Exactly. AI is a tool that needs a skilled operator, because the operator needs to at least know enough to be able to identify when the computer is wrong. This is, perhaps surprisingly, a problem that gets worse as AIs get better. People will become increasingly confident in the AI's output and will become less and less capable of analysing it.
This observation is exactly correct, at least until the output gets good enough that nobody cares about the errors.
In the stuff that I am doing, I am largely working around this by focusing on approaches where an observant learner will be able to identify and ignore most of the errors, and where the sheer volume of correct examples will outweigh any mistakes. I'm building command-line tools for language-learning hobbyists doing extensive watching. Not selling courses to schools.

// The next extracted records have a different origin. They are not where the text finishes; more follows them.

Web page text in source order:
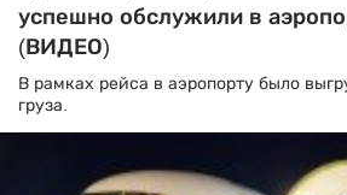
успешно обслужили в
(ВИДЕО)
В рамках рейса в аэропорту было
груза.
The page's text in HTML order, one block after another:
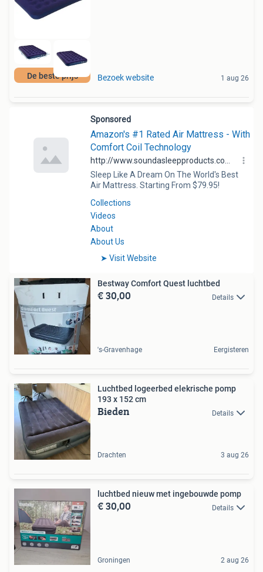
De beste prijs Bezoek website 1 aug 26
Bestway Comfort Quest luchtbed
€ 30,00 Details
's-Gravenhage Eergisteren
Luchtbed logeerbed elekrische pomp
193 x 152 cm
Bieden Details
Drachten 3 aug 26
luchtbed nieuw met ingebouwde pomp
€ 30,00 Details
Groningen 2 aug 26
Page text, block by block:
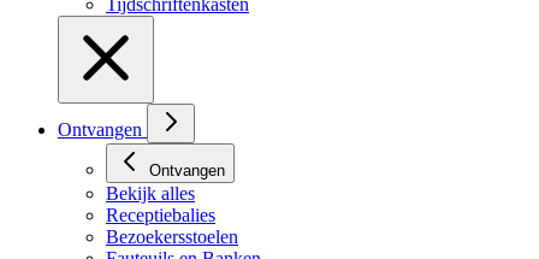
Tijdschriftenkasten
Ontvangen
Ontvangen
Bekijk alles
Receptiebalies
Bezoekersstoelen
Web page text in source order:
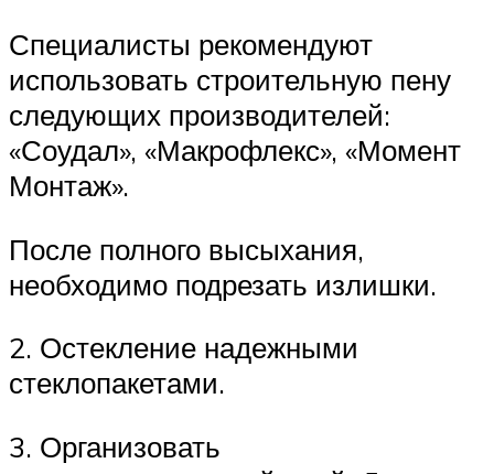
Специалисты рекомендуют
использовать строительную пену
следующих производителей:
«Соудал», «Макрофлекс», «Момент
Монтаж».
После полного высыхания,
необходимо подрезать излишки.
2. Остекление надежными
стеклопакетами.
3. Организовать
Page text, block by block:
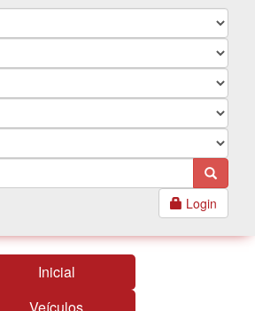
Login
Inicial
Veículos
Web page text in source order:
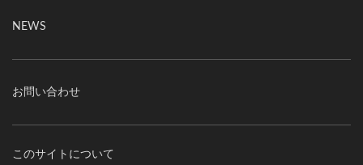
NEWS
お問い合わせ
このサイトについて
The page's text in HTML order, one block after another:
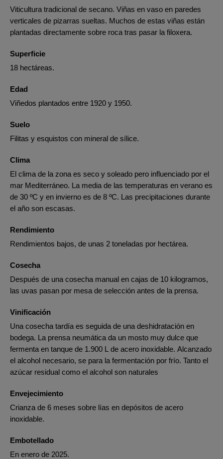
Viticultura tradicional de secano. Viñas en vaso en paredes
verticales de pizarras sueltas. Muchos de estas viñas están
plantadas directamente sobre roca tras pasar la filoxera.
Superficie
18 hectáreas.
Edad
Viñedos plantados entre 1920 y 1950.
Suelo
Filitas y esquistos con mineral de sílice.
Clima
El clima de la zona es seco y soleado pero influenciado por el
mar Mediterráneo. La media de las temperaturas en verano es
de 30 ºC y en invierno es de 8 ºC. Las precipitaciones durante
el año son escasas.
Rendimiento
Rendimientos bajos, de unas 2 toneladas por hectárea.
Cosecha
Después de una cosecha manual en cajas de 10 kilogramos,
las uvas pasan por mesa de selección antes de la prensa.
Vinificación
Una cosecha tardía es seguida de una deshidratación en
bodega. La prensa neumática da un mosto muy dulce que
fermenta en tanque de 1.900 L de acero inoxidable. Alcanzado
el alcohol necesario, se para la fermentación por frío. Tanto el
azúcar residual como el alcohol son naturales
Envejecimiento
Crianza de 6 meses sobre lías en depósitos de acero
inoxidable.
Embotellado
En enero de 2025.
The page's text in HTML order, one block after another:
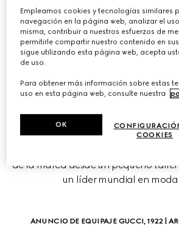
LA
GUCCI
La historia de la Firma, que abarca
revela una visión en continua
de la marca desde un pequeño
un líder mundial en moda
ANUNCIO DE EQUIPAJE GUCCI, 1922 |
Empleamos cookies y tecnologías similares
navegación en la página web, analizar el
misma, contribuir a nuestros esfuerzos de
permitirle compartir nuestro contenido en
sigue utilizando esta página web, acepta
de uso.
Para obtener más información sobre estas
uso en esta página web, consulte nuestra
COOKIES
OK
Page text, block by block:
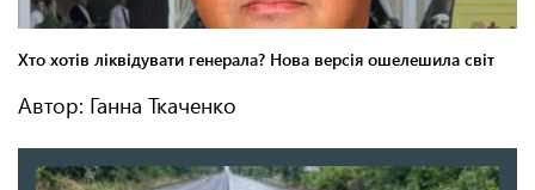
Автор: Ганна Ткаченко
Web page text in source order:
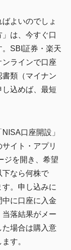
よいのでしょ
は、今すぐ口
SBI証券・楽天
ラインで口座
類（マイナン
込めば、最短
口座開設」
イト・アプリ
ジを開き、希望
下なら何株で
。申し込みに
に口座に入金
落結果がメー
た場合は購入意
す。
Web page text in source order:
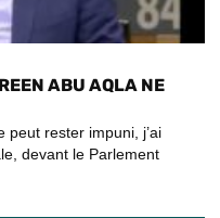
ABU AQLA NE
peut rester impuni, j’ai
devant le Parlement
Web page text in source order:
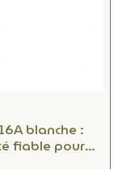
blanche :
fiable pour
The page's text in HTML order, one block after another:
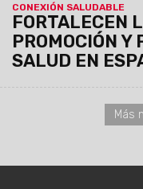
CONEXIÓN SALUDABLE
FORTALECEN
PROMOCIÓN Y
SALUD EN
Más
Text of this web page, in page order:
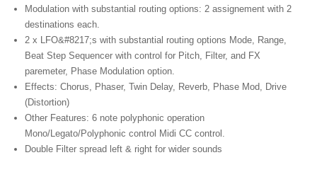
Modulation with substantial routing options: 2 assignement with 2
destinations each.
2 x LFO&#8217;s with substantial routing options Mode, Range,
Beat Step Sequencer with control for Pitch, Filter, and FX
paremeter, Phase Modulation option.
Effects: Chorus, Phaser, Twin Delay, Reverb, Phase Mod, Drive
(Distortion)
Other Features: 6 note polyphonic operation
Mono/Legato/Polyphonic control Midi CC control.
Double Filter spread left & right for wider sounds
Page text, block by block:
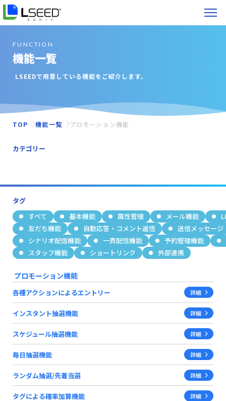
FUNCTION
機能一覧
LSEEDで用意している機能をご紹介します。
TOP 機能一覧 プロモーション機能
カテゴリー
タグ
すべて
基本機能 属性管理 メール機能
友だち機能
自動応答・コメント返信
送信メッセージ
シナリオ配信機能
一斉配信機能
予約管理機能
スタッフ機能
ショートリンク 外部連携
プロモーション機能
各種アクションによるエントリー 詳細
インスタント抽選機能 詳細
スケジュール抽選機能 詳細
毎日抽選機能 詳細
ランダム抽選/先着当選 詳細
タグによる確率加算機能 詳細
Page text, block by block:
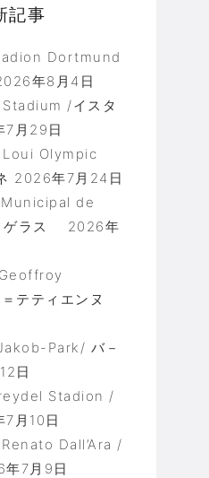
記事
Dortmund
年8月4日
/イスタ
7月29日
Olympic
2026年7月24日
de
ゲラス
2026年
テティエンヌ
Park/ バ－
日
Stadion /
月10日
Dall’Ara /
7月9日
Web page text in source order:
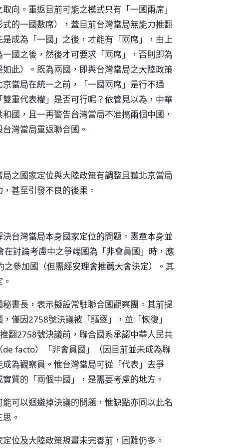
向。重返目前可能之模式只有「一國兩席」
的一國數席），蓋目前台灣當局無能力推翻
成為「一國」之後，才能有「兩席」，由上
國之後，然後才可要求「兩席」，否則即為
此）。既為兩國，即與台灣當局之大陸政策
當局在統一之前，「一國兩席」是行不通
重代表權」是否可行呢？依管見以為，中華
國，且一再警告台灣當局不准搞兩個中國，
灣當局重返聯合國。
之國家定位與大陸政策有調整且獲北京當局
甚至引發不良的後果。
台灣當局本身國家定位的問題。憲章本身並
討論考慮中之爭端國為「非會員國」時，應
參加國（但需經安理會推薦大會決定）。其
書長，表示擬設常駐聯合國觀察團。其前提
僅因2758號決議被「驅逐」，並「恢復」
翻2758號決議前，聯合國系承認中華人民共
facto）「非會員國」（因目前並未成為聯
為觀察員。惟台灣當局可從「代表」去爭
質的「兩個中國」，是需要考慮的地方。
可以迴避掉決議的問題，惟缺點亦同以此名
。
位及大陸政策規畫未完善前，困難仍多。
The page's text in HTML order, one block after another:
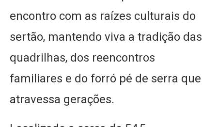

I've watched a number of programmers using GitHub CoPilot, an AI coding assistant. It's interesting how the results are affected by skill level:
- People who can barely code at all can actually now glue together dodgy programs that enable them to automate things. I actually see this as a win. It's buggy but empowering.
- Junior programmers can sometimes get lost in a maze of subtly broken code, when perhaps they could be learning to be precise and accurate instead.
- Skilled programmers write a short comment, then they wait half a second for CoPilot to implement the function, and then they spot most errors at a glance. Those errors get pruned and CoPilot gets asked to generate something better. At full speed, it's impressive. But the bottleneck is proofreading and designing automated QA.
If I could communicate one idea: This stuff is very real, if not especially reliable at the moment. And it's going to get better. If we're clever, we can do some neat tricks with it right now. But we need to extrapolate ahead 10-20 years and really start thinking about the larger issues. These are conversations that the broad public should get some informed say in, not just a few billionaire tech execs.